Военное дело давно ушло от стадии «вижу-стреляю». Это было делом кочевников – метко попадать на скаку в любую цель. Сейчас можно «накидать» из тыла настолько мощными боеприпасами, что никакой пехотинец и близко сравниться не может. Основной метод боя — «артиллерийская разведка боем» – то есть система «вижу-корректирую». А автомат стал оружием самообороны.
И все хотят как можно большую зону поля боя «накрыть» своими секторами наблюдения. Прицелами, коптерами, Орланами, тепловизорами, биноклями. В текущих реалиях это дает интересный эффект – тысячи глаз через тысячи приборов наблюдают поле боя, анализируют его в меру своих навыков и по сотням радиосетей передают данные тысячам адресатов. Напоминает это даже не паутину, а скорее войлок под микроскопом – все волокна идут как «исторически сложилось», но все со всем связано, и довольно плотно. При этом где-то в этом «войлоке» существуют штабы нескольких уровней, пытающиеся все это как-то упорядочить, отфильтровать и организовать.

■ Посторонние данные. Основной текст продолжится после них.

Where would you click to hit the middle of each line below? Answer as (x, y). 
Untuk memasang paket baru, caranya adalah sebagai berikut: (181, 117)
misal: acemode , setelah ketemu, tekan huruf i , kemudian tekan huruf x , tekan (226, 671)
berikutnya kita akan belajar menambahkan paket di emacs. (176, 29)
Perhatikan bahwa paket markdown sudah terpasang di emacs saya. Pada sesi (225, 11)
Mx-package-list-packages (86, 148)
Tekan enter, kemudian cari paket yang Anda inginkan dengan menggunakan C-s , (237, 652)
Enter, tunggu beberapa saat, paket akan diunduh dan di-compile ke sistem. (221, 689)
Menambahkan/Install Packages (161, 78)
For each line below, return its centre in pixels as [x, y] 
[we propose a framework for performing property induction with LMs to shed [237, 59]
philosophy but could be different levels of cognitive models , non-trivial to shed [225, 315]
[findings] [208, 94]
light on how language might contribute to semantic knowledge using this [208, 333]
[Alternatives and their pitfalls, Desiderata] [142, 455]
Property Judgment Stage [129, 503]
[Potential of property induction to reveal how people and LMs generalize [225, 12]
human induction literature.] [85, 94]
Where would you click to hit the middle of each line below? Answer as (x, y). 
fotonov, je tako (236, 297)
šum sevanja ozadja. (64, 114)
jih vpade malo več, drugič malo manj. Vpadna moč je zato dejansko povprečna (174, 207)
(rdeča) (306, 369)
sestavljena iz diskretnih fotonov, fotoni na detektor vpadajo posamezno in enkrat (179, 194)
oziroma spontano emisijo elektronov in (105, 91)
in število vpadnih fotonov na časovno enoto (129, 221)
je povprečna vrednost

Я не буду приводить тут банальную математику – сколько надо коптеров на контроль _ТАКОГО_ поля боя. Дело не только в насыщении войск достаточным количеством БПЛА самых разных типов – легких или тяжелых, компактных или далеко летящих. Вертолетного, самолетного, гибридного типа… Всего этого больше и больше на фронте. Как и стремительно появившейся самоделки типа «пенек с глазами» – замаскированное наземное устройство наблюдения, установленное в удобном месте с протянутым кабелем — хит сезона военного «колхозостроения». Отлично работает в городских условиях, на возвышенностях, трубах заводских, многоэтажках с хорошим видом.
Вызов в чем – почти во всех случаях сигнал в итоге обрабатывает человек, берет рацию – и докладывает по форме куда надо. И начинается вся эта цепочка оценки – принятия решений – передачи команд. Картинка же с наблюдательного прибора, как правило, пределов монитора разведчика даже не покидает.
Я специально опрашивал всех, до кого мог дотянуться с фронта – включая тех, кому уехал мой старый коптер. В основном, ДНР – они охотно общаются. «Отправляете ли куда-то файлы? Анализируете ли их? Храните, архивируете?»
Для меня, как для человека, работающего в гражданской профессии – кино, обработка отснятых данных – и «провернувшего» в жизни за пять тысяч терабайт – удивительно и печально на все это слышать ответ «НЕТ, нам не до того»
Мне очевидно, что система наблюдения поля боя будущего будет собирать копии всех видеопотоков, а потом – после посадки – и файлов высокого разрешения, ведь радиоканал драматически режет качество картинки. И вести обработку этих данных СРАЗУ СО ВСЕХ источников одновременно, в оптике, в радио, в ИК и УФ – вычисляя изменения, обнаруживая движение, проводя т.н. копмлексирование – взаимное наложение самых разных источников сигнала друг на друга с целью выявить соответствия.
Это никак не мешает «войлоку» армейской системы связи и принятия решений работать. Это именно анализ КОПИЙ данных в глубоком тылу, на мощнейших машинах, десятками разных алгоритмов. Анализ, ведущийся как единая система на весь театр военных действий. Предоставляющий командованию еще одну возможность понять ход мыслей противника – вот вчера на этом поле ничего не было, а сегодня – следы гусениц, вот вам два кадра встык, принимайте решение. Вот на таком-то кадре детальный анализ заметил движение – кусок отправлен на повышение четкости – подозрение на замаскированную позицию наблюдателя. Ведь это все технически уже есть – у систем безопасности аэропортов на тысячи камер, например, хотя там и ищутся чуть другие вещи. И специалистов по нейросетям в стране порядочно…
Такой подход немыслим без целой системы тыловых ретрансляторов – надо собирать и передавать в прямом эфире неслыханные доселе потоки – сотни гигабит. Надо их отдавать «в тыл», в крупные города, на суперкомпьютеры, обученные нейросети и грамотных операторов.
Но это даст принципиально новое КАЧЕСТВО наблюдения поля боя. И, опять-таки, это вопрос инженерный, а не научный. Все компоненты для такого подхода у нас есть.